Give the lines again exactly as they appear below, from the line with "Web page text" to the line with "Text of this", both included, and only those lines. Leave every picture out.

Collection entries

_ _ _

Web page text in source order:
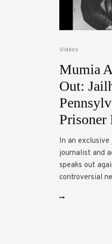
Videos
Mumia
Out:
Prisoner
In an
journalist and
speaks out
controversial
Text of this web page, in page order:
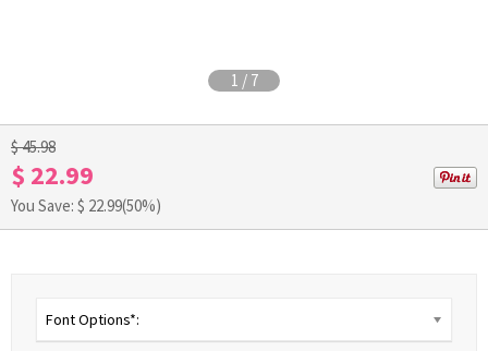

_ _ _

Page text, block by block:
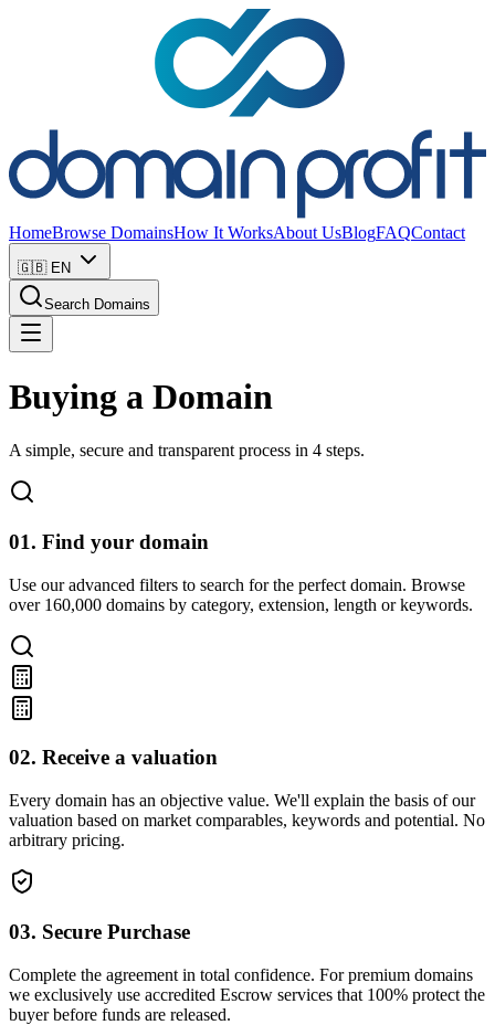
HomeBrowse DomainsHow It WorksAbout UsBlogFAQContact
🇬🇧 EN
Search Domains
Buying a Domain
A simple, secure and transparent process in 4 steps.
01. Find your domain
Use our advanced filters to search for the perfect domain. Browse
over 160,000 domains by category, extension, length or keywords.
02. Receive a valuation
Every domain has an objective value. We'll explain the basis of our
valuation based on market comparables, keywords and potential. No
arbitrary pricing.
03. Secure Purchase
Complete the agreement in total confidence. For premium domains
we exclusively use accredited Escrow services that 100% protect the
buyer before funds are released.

_ _ _

Answer to the problem.
Web page text in source order:
Videos
Mumia
Out:
Prisoner
In an
journalist and
speaks out
controversial
Text of this web page, in page order:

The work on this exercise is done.